On the parametrization of epidemiologic models -- lessons from modelling COVID-19 epidemic
Yuri Kheifetz, Holger Kirsten, Markus Scholz

TL;DR
This paper presents a Bayesian approach to parametrizing SIR-type epidemiologic models, accounting for data biases and time-dependent factors, demonstrated on COVID-19 data from Germany and Saxony.
Contribution
It introduces a principled, flexible method embedding model structure into a general IO-NLDS framework for improved parameter estimation and prediction in epidemiology.
Findings
Good prediction performance on German COVID-19 data
Ability to estimate effectiveness of interventions
Scenario analysis for future epidemic trajectories
Abstract
A plethora of prediction models of SARS-CoV-2 pandemic were proposed in the past.
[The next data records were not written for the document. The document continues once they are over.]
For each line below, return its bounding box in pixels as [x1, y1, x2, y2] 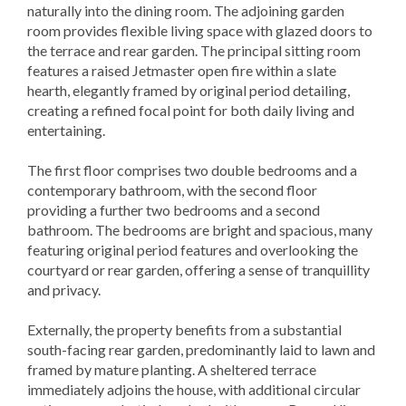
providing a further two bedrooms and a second [27, 200, 320, 218]
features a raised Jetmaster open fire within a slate [27, 61, 336, 79]
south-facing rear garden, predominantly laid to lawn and [27, 340, 375, 358]
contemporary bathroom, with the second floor [27, 180, 317, 198]
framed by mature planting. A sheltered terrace [27, 360, 316, 378]
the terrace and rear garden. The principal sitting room [27, 41, 361, 59]
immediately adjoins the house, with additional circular [27, 380, 361, 398]
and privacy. [27, 280, 101, 298]
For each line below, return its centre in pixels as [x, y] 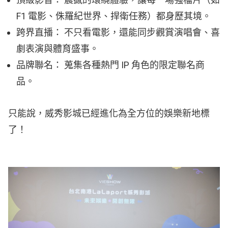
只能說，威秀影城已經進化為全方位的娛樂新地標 [109, 113]
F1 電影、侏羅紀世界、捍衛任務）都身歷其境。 [114, 16]
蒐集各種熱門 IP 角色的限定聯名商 [133, 65]
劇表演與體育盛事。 [58, 48]
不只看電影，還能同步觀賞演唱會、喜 [141, 32]
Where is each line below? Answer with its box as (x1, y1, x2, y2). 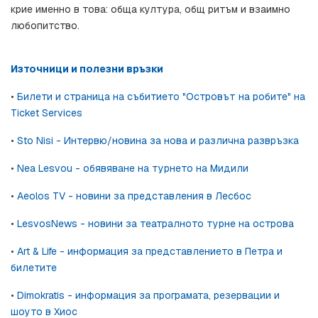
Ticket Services (11, 106, 82, 120)
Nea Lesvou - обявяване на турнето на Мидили (17, 162, 248, 175)
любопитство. (11, 19, 79, 33)
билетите (11, 261, 57, 275)
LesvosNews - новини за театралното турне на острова (17, 217, 294, 231)
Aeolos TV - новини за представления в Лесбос (17, 190, 251, 203)
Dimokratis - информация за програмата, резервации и (17, 289, 280, 302)
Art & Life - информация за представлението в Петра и (17, 245, 283, 258)
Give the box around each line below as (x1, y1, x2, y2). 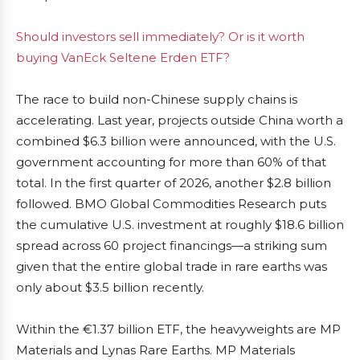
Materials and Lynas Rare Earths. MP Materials (16, 342, 295, 358)
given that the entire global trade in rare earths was (16, 259, 327, 275)
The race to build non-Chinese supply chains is (16, 92, 297, 108)
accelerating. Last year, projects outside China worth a (16, 112, 343, 129)
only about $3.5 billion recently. (16, 280, 204, 296)
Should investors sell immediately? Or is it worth (16, 29, 305, 45)
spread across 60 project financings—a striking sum (16, 238, 327, 254)
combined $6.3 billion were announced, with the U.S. (16, 133, 336, 149)
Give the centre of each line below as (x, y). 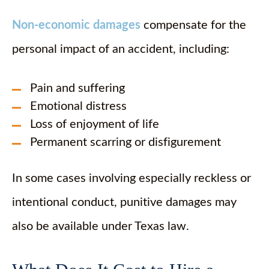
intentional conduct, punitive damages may (124, 202)
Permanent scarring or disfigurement (125, 142)
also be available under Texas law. (101, 226)
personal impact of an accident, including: (121, 49)
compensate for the (193, 25)
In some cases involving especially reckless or (131, 178)
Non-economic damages (76, 25)
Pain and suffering (77, 88)
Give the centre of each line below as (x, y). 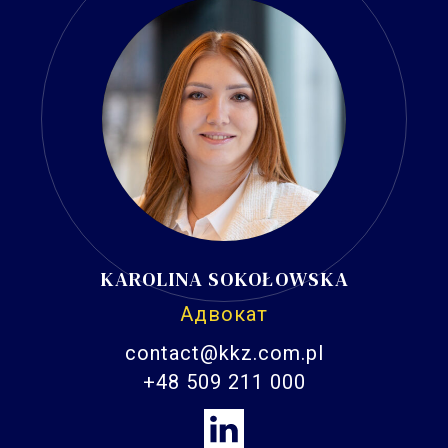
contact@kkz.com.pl (224, 352)
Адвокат (224, 313)
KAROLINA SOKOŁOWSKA (224, 278)

Prediction performances not only depend on the structure and features of the model, but also on its parametrization. Official databases are often biased due to lag in reporting of cases, changing testing policy or incompleteness of data. Moreover, model parametrization is time-dependent e.g. due to changing age-structures, new emerging virus variants, non-pharmaceutical interventions and ongoing vaccination programs. To cover these aspects, we develop a principled approach to parametrize SIR-type epidemiologic models of different complexities by embedding the model structure as a hidden layer into a general Input-Output Non-Linear Dynamical System (IO-NLDS). Non-explicitly modelled impacts on the system are imposed as inputs of the system. Observable data are coupled to hidden states of the model by…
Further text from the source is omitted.